Finding the min max of a stock chart

https://stackoverflow.com/questions/7061071

17-12-2020
|

문제

stock

Are there any specific algorithms that will allow me to find the min and max points in the picture above?

I have data in text format so I don't need to find it in the picture. The problem with stocks is that they have so many local mins and maxes simple derivatives won't work.

I am thinking of using digital filters (z domain), and smoothing out the graph, but I am still left with too many localized minimums and maximums.

I also tried to use a moving average as well to smooth out the graph, but again I have too many maxes and mins.

EDIT:

I read some of the comments and I just didn't circle some of the minimums and and maximums by accident.

I think I came up with an algorithm that may work.

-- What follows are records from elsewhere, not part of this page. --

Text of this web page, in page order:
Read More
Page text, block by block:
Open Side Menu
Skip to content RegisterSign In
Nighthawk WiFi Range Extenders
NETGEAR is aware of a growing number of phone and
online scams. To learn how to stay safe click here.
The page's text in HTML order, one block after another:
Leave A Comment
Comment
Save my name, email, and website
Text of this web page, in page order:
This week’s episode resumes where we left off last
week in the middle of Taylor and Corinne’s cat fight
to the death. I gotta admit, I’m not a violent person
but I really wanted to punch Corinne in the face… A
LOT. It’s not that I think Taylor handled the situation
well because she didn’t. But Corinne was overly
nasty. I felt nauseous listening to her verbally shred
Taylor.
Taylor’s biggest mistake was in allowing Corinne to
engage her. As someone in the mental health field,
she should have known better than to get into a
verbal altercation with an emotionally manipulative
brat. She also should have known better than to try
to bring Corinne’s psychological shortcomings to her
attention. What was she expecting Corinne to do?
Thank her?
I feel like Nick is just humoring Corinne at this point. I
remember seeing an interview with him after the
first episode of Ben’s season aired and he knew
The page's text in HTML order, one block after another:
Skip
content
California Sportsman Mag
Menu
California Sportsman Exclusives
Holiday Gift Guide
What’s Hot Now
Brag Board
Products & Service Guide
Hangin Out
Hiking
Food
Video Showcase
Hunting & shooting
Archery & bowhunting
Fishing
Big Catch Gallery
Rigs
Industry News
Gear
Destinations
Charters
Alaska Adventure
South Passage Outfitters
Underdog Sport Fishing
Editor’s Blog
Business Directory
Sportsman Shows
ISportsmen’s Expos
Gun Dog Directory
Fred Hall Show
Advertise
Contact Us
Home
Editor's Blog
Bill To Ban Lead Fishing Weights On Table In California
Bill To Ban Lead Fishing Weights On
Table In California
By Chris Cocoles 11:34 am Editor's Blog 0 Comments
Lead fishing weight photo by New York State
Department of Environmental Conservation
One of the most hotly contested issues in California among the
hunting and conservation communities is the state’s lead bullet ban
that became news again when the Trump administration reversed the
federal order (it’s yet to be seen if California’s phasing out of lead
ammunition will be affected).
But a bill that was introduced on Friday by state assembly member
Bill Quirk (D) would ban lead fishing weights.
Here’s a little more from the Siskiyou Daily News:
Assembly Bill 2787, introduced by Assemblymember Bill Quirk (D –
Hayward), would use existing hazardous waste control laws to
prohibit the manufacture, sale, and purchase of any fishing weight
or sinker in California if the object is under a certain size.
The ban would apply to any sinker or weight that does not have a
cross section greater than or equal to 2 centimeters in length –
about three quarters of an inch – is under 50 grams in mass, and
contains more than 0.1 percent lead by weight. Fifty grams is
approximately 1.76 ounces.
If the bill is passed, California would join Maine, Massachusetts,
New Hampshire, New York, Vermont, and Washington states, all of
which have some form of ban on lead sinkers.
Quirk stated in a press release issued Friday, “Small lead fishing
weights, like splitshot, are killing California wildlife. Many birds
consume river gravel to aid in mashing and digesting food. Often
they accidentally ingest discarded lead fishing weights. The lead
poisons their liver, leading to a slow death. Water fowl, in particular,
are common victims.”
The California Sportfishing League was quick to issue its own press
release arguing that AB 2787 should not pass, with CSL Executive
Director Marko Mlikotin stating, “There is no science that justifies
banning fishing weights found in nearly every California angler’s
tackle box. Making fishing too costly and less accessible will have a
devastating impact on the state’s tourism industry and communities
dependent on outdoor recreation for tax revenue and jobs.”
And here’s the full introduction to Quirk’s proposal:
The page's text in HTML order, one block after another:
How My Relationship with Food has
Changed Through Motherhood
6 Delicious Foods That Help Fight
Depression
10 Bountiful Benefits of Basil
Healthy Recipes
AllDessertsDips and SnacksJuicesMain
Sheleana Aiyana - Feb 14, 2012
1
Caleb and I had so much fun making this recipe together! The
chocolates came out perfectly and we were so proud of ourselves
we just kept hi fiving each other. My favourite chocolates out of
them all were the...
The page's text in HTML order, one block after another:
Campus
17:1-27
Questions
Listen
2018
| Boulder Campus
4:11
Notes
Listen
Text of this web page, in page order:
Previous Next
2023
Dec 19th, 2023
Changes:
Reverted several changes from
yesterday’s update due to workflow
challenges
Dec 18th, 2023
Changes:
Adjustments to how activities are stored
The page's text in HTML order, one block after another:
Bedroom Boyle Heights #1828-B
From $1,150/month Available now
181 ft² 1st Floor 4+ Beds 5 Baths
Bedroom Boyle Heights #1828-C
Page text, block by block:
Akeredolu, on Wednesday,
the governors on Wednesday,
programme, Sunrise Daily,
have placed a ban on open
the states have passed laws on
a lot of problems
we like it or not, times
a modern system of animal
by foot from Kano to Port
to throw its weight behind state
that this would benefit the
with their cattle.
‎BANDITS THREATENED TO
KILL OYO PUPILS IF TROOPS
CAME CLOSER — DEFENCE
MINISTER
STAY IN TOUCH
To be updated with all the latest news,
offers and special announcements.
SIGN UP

First find the minimum and maximum points (High of the day and low of the day). Then draw three lines one from open to high or low whichever comes first then a line from low to high or high to low and finally to close. Then in each of these three regions find the point that is furthest points from the line as my high and low and then repeat loop.

해결책

I usually use a combination of Moving Average and Exponential Moving Average. It proved (empirically) to be well fitted for the task (enough for my needs, at least). The results are tuned with only two parameters. Here is a sample:

enter image description here

Edit

In case it is useful for somebody, here is my Mathematica code:

f[sym_] := Module[{l},
  (*get data*)
  l = FinancialData[sym, "Jan. 1, 2010"][[All, 2]];
  (*perform averages*)
  l1 = ExponentialMovingAverage[MovingAverage[l, 10], .2];
  (*calculate ma and min positions in the averaged list*)
  l2 = {#[[1]], l1[[#[[1]]]]} & /@ 
    MapIndexed[If[#1[[1]] < #1[[2]] > #1[[3]], #2, Sequence @@ {}] &, 
     Partition[l1, 3, 1]];
  l3 = {#[[1]], l1[[#[[1]]]]} & /@ 
    MapIndexed[If[#1[[1]] > #1[[2]] < #1[[3]], #2, Sequence @@ {}] &, 
     Partition[l1, 3, 1]];
  (*correlate with max and mins positions in the original list*)
  maxs = First /@ (Ordering[-l[[#[[1]] ;; #[[2]]]]] + #[[1]] - 
        1 & /@ ({4 + #[[1]] - 5, 4 + #[[1]] + 5} & /@ l2));
  mins = Last /@ (Ordering[-l[[#[[1]] ;; #[[2]]]]] + #[[1]] - 
        1 & /@ ({4 + #[[1]] - 5, 4 + #[[1]] + 5} & /@ l3));
  (*Show the plots*)
  Show[{
    ListPlot[l, Joined -> True, PlotRange -> All, 
     PlotLabel -> 
      Style[Framed[sym], 16, Blue, Background -> Lighter[Yellow]]],
    ListLinePlot[ExponentialMovingAverage[MovingAverage[l, 10], .2]], 
    ListPlot[{#, l[[#]]} & /@ maxs, 
     PlotStyle -> Directive[PointSize[Large], Red]],
    ListPlot[{#, l[[#]]} & /@ mins, 
     PlotStyle -> Directive[PointSize[Large], Black]]}, 
   ImageSize -> 400]
  ]

다른 팁

You'll notice that a-lot of the answers go for derivatives with some sort of low-pass filtering. A moving average of some kind, if you will. Both the fft, the square-window moving average and the exponential moving average are all pretty similar on a fundamental level. However, given the choice over all moving averages, which is the best one?

The answer: The Gaussian moving average; That of the normal distribution, of which you are aware.

The reason: The Gaussian filter is the only filter that will never produce a "fake" maximum; A maximum that was not there to begin with. This has been theoretically proven for both continuous and discrete data (Make sure you use the discrete Gaussian for discrete data though!). As you increase the Gaussian sigma, the local maxima and minima will merge, in a most intuitive way. Thus if you want there to be no more than one local maximum per day, you set sigma to one, ET cetera.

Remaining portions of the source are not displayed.